===== Material for this exercise =====

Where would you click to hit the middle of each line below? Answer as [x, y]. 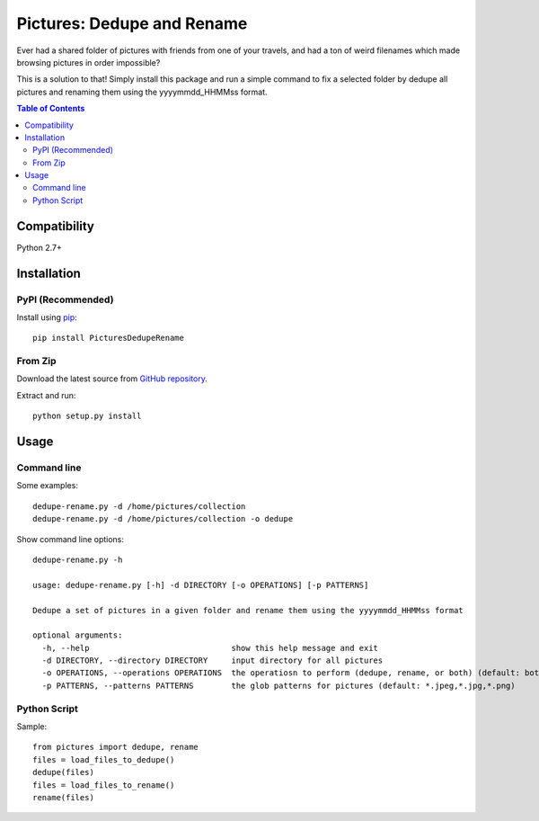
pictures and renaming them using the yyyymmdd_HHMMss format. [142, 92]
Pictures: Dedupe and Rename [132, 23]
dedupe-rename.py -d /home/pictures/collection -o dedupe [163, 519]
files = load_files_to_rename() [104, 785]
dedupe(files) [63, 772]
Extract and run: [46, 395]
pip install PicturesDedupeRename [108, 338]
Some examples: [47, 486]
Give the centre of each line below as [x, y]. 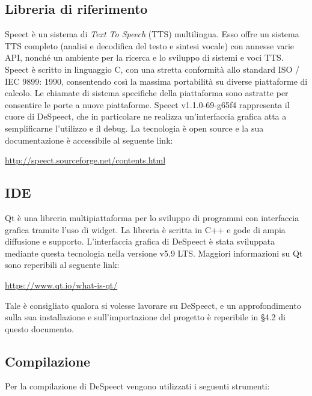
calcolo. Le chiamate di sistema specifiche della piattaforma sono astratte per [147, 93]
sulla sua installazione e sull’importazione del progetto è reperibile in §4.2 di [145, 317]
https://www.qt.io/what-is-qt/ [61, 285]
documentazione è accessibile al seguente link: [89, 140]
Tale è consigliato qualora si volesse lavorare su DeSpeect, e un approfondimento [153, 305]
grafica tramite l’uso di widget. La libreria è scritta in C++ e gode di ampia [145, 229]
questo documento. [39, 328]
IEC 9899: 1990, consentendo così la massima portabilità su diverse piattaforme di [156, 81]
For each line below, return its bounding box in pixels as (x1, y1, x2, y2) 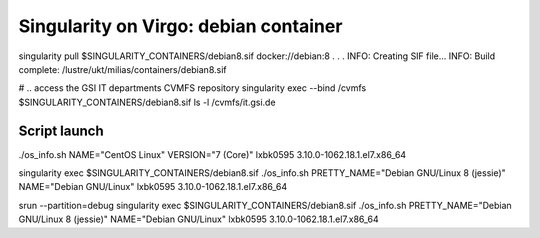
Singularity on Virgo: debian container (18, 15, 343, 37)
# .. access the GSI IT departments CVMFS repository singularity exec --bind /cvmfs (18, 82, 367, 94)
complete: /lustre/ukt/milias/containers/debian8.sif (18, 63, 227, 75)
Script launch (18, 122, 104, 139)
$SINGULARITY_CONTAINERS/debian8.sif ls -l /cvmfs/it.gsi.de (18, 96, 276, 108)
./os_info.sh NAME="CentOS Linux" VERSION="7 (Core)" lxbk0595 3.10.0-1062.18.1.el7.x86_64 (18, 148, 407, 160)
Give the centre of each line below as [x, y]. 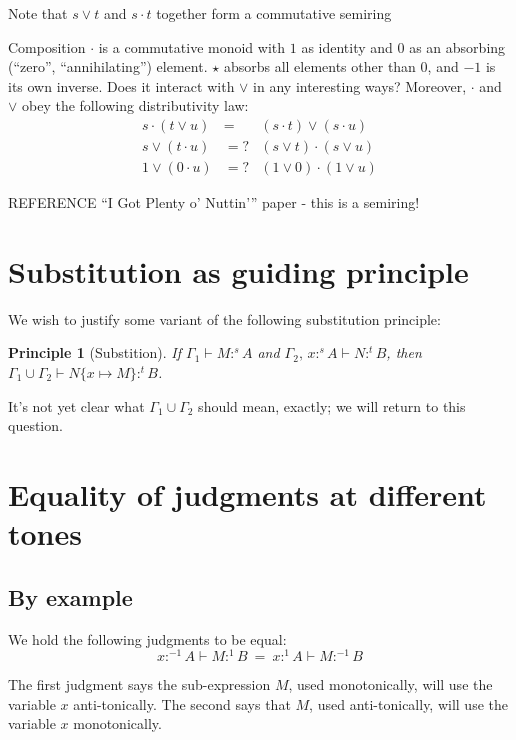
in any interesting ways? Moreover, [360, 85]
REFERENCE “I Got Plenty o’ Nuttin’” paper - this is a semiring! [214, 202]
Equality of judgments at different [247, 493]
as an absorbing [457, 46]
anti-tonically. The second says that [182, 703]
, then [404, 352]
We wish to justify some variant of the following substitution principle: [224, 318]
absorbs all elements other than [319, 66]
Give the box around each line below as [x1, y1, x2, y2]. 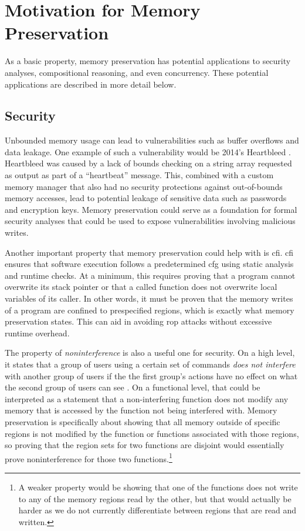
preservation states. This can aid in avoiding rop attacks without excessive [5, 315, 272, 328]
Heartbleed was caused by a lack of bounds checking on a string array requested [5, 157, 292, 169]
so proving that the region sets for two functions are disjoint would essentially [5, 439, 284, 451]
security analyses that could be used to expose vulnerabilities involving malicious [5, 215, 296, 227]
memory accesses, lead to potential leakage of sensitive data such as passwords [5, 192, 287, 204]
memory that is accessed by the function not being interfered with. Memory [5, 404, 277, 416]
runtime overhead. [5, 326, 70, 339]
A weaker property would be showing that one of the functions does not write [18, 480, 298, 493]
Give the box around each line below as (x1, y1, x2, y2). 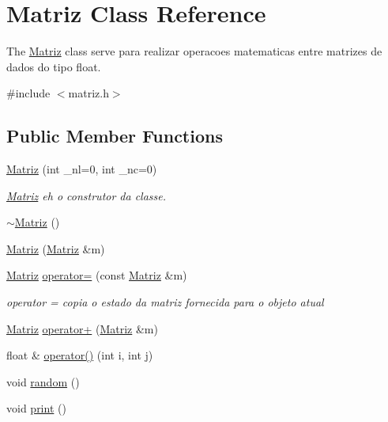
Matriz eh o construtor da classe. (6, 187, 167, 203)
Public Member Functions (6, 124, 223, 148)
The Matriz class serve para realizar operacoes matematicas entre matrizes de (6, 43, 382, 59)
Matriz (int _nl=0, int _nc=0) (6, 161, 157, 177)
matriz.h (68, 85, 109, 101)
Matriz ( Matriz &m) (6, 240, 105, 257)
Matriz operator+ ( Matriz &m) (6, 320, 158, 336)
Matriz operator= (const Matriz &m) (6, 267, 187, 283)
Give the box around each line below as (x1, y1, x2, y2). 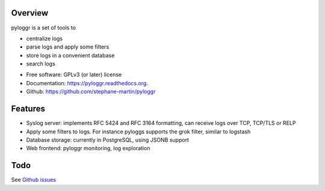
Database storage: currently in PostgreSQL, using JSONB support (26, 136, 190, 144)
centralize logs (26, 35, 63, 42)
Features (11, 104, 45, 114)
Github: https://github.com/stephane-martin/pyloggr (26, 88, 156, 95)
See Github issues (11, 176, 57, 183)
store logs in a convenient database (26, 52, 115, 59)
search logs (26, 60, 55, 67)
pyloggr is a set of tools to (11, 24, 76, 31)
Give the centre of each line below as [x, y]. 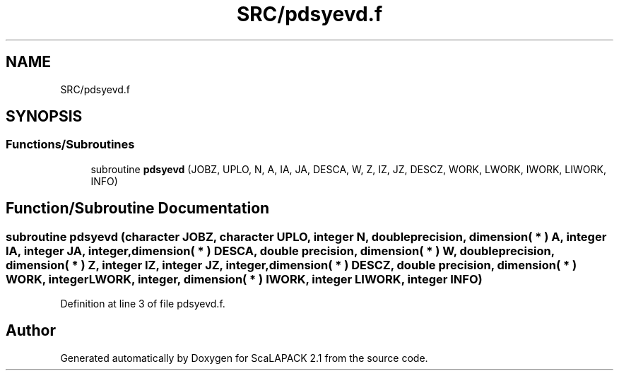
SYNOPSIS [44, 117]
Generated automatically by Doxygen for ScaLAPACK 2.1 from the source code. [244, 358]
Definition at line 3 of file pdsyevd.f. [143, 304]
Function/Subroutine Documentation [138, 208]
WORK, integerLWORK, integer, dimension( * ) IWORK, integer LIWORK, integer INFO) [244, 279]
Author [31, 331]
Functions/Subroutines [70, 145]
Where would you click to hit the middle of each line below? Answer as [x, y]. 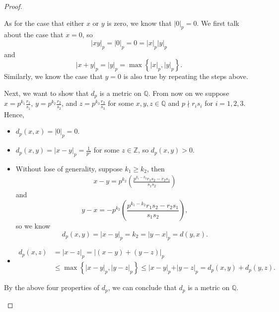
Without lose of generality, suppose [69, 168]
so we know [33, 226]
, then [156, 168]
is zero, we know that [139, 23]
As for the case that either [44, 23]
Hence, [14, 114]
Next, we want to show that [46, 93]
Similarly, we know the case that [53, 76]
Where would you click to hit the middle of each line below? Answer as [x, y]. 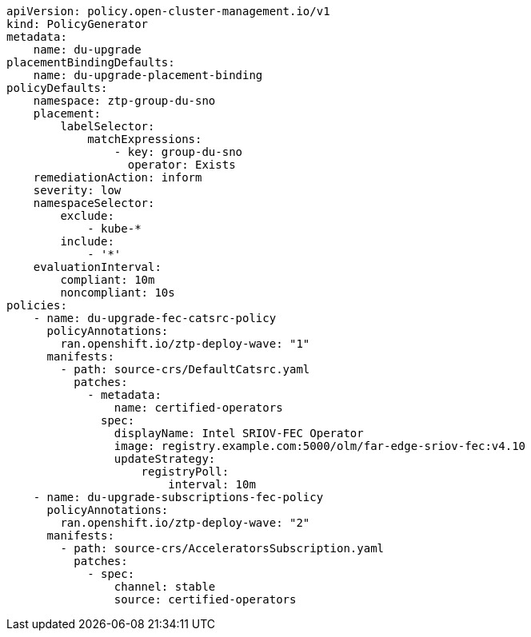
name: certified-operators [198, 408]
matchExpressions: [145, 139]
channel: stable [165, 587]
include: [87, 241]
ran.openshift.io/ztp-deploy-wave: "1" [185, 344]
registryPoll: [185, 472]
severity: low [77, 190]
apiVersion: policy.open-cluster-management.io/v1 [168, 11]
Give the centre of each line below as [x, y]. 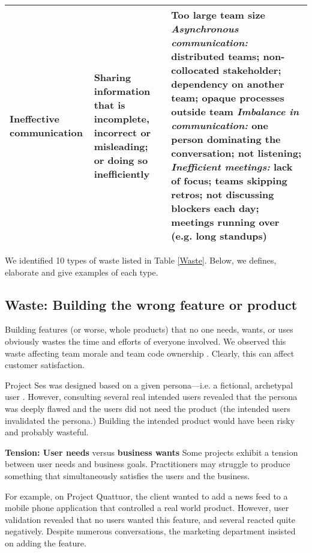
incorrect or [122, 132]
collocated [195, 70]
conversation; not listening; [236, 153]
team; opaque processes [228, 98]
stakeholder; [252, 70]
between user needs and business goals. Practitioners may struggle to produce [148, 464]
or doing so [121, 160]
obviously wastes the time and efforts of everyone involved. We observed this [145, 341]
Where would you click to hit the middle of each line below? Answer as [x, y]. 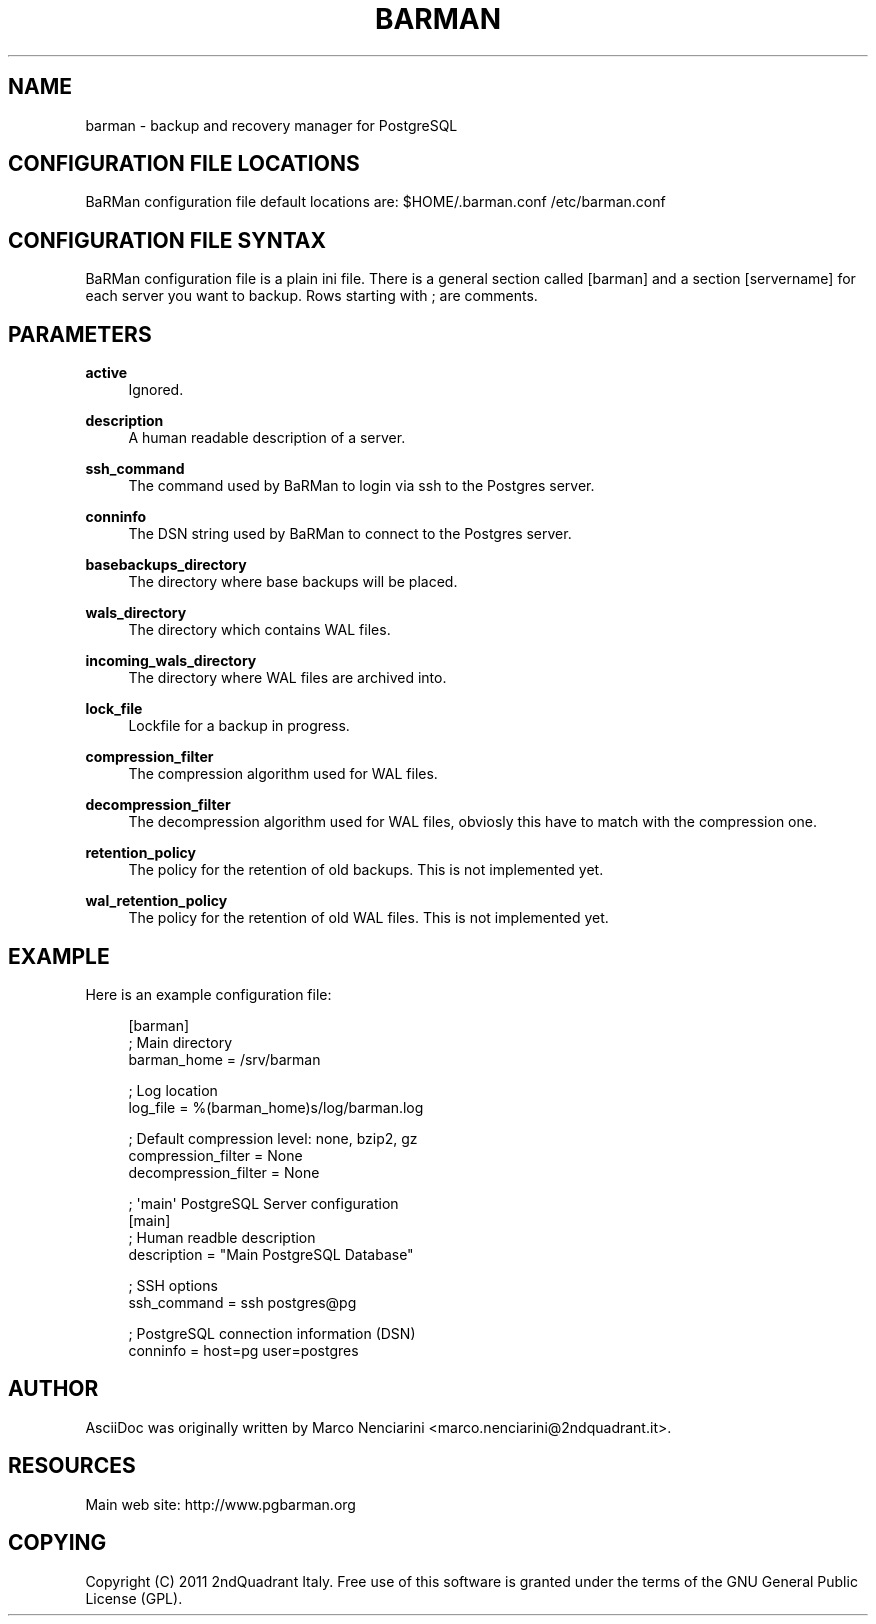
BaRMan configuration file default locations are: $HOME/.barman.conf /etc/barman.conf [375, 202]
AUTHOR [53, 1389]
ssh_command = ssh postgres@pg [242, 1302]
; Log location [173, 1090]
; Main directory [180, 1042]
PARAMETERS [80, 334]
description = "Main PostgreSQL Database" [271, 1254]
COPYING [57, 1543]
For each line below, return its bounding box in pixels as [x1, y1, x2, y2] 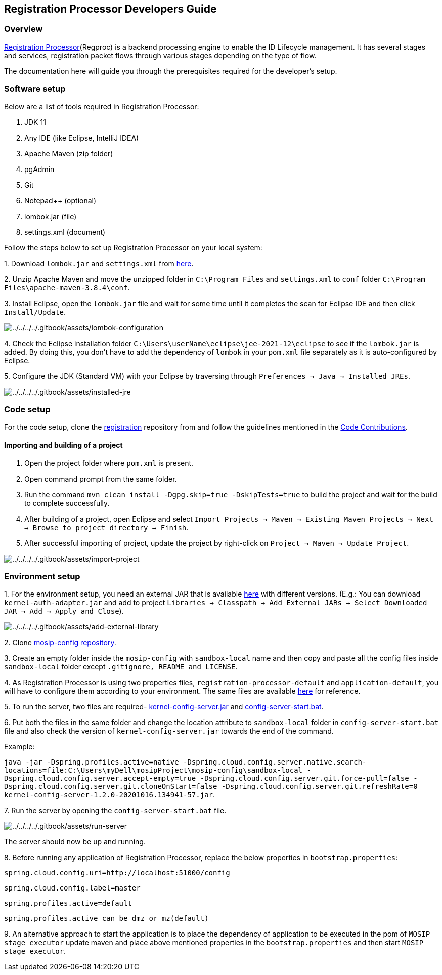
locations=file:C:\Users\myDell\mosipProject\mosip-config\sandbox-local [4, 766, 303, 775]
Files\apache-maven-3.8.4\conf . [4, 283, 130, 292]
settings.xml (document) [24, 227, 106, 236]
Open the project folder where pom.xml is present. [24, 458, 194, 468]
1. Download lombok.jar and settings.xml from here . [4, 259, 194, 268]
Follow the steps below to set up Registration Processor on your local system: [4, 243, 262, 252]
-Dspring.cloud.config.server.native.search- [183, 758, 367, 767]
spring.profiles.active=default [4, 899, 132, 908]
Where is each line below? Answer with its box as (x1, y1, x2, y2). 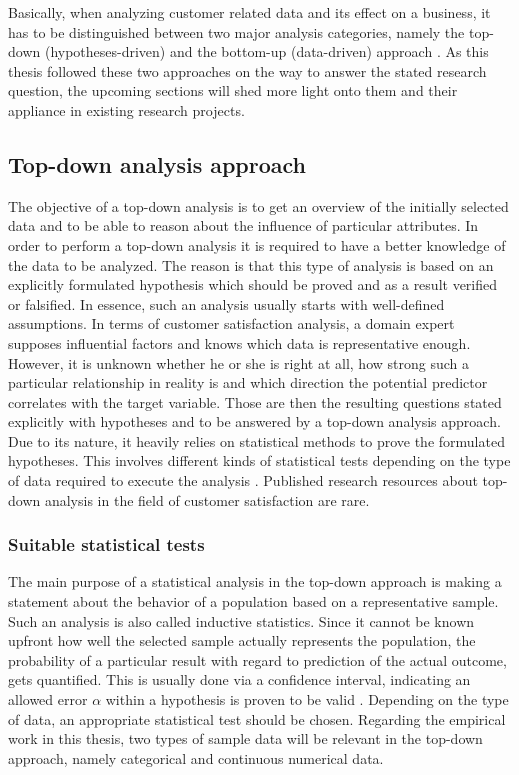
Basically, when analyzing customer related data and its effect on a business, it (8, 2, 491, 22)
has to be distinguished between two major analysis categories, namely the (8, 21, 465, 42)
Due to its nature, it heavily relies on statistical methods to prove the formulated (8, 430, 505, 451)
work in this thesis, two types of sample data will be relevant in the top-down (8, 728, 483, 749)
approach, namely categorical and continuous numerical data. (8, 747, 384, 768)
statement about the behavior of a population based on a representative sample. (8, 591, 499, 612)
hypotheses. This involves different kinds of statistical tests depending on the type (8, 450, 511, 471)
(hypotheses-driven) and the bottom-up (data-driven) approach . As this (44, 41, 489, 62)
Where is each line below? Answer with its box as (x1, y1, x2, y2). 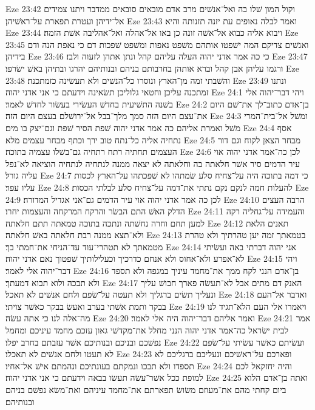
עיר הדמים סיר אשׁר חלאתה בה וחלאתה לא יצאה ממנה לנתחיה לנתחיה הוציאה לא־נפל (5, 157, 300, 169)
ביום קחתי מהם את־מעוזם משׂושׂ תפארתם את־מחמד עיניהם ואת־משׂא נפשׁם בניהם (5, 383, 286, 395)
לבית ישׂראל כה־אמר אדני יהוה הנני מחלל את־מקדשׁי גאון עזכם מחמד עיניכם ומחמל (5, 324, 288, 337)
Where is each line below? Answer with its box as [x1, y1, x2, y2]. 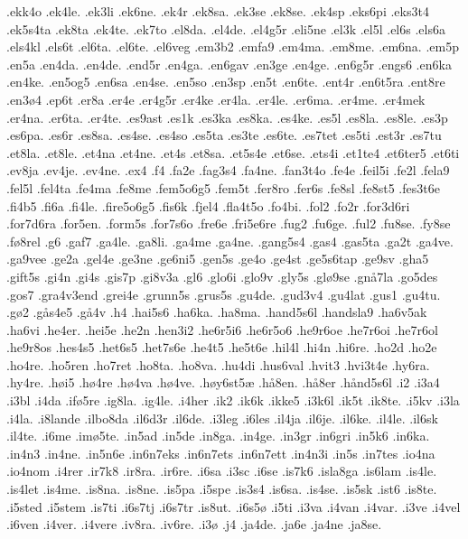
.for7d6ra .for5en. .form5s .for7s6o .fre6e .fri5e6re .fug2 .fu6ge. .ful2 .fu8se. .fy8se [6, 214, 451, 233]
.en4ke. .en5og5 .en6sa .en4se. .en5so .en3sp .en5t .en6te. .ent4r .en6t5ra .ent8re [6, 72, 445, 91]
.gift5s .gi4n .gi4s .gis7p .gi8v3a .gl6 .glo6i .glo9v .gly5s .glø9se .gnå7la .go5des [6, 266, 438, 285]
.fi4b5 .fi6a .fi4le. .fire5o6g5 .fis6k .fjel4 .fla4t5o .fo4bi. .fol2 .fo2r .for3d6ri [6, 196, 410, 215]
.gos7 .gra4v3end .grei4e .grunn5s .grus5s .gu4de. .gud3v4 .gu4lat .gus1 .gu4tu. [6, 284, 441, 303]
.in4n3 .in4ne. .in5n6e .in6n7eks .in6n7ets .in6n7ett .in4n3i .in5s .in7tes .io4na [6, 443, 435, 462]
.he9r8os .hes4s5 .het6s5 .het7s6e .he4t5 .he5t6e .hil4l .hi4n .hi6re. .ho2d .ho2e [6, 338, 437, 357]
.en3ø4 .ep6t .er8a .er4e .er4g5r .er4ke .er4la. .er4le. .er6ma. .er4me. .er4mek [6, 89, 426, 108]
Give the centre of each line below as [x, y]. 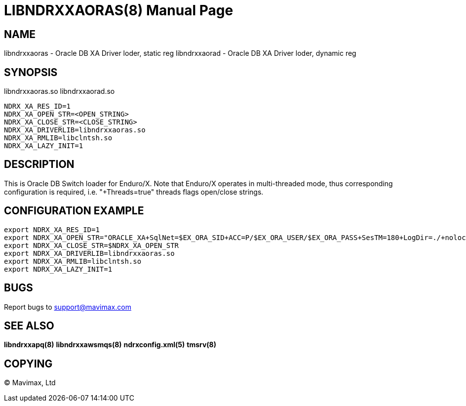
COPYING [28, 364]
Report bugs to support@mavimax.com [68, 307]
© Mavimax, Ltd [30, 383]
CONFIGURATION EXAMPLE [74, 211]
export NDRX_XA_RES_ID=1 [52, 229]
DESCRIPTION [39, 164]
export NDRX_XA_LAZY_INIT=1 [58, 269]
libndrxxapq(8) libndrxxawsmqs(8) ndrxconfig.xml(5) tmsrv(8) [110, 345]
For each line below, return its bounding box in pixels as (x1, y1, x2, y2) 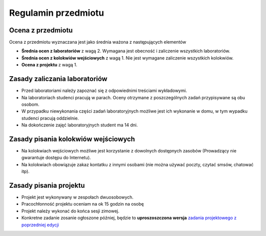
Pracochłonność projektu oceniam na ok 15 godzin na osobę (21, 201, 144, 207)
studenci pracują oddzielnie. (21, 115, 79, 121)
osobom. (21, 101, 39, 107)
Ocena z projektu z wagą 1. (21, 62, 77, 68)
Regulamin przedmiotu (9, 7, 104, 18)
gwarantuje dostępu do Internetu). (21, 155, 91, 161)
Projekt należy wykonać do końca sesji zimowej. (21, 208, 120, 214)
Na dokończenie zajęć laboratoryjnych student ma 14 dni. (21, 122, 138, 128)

=====

◆ **Required work**
All lines from the beginning of the entries above to the line containing "IEC 9899: 1990, consentendo", inclusive, should be printed exactly, apart from the pictures.

◆ **Answer box**
Where would you click to hit the middle of each line below? Answer as [x, y]. 
pictures and renaming them using the yyyymmdd_HHMMss format. [142, 92]
Pictures: Dedupe and Rename [132, 23]
dedupe-rename.py -d /home/pictures/collection -o dedupe [163, 519]
files = load_files_to_rename() [104, 785]
dedupe(files) [63, 772]
Extract and run: [46, 395]
pip install PicturesDedupeRename [108, 338]
Some examples: [47, 486]
Give the centre of each line below as [x, y]. 
calcolo. Le chiamate di sistema specifiche della piattaforma sono astratte per [147, 93]
sulla sua installazione e sull’importazione del progetto è reperibile in §4.2 di [145, 317]
https://www.qt.io/what-is-qt/ [61, 285]
documentazione è accessibile al seguente link: [89, 140]
Tale è consigliato qualora si volesse lavorare su DeSpeect, e un approfondimento [153, 305]
grafica tramite l’uso di widget. La libreria è scritta in C++ e gode di ampia [145, 229]
questo documento. [39, 328]
IEC 9899: 1990, consentendo così la massima portabilità su diverse piattaforme di [156, 81]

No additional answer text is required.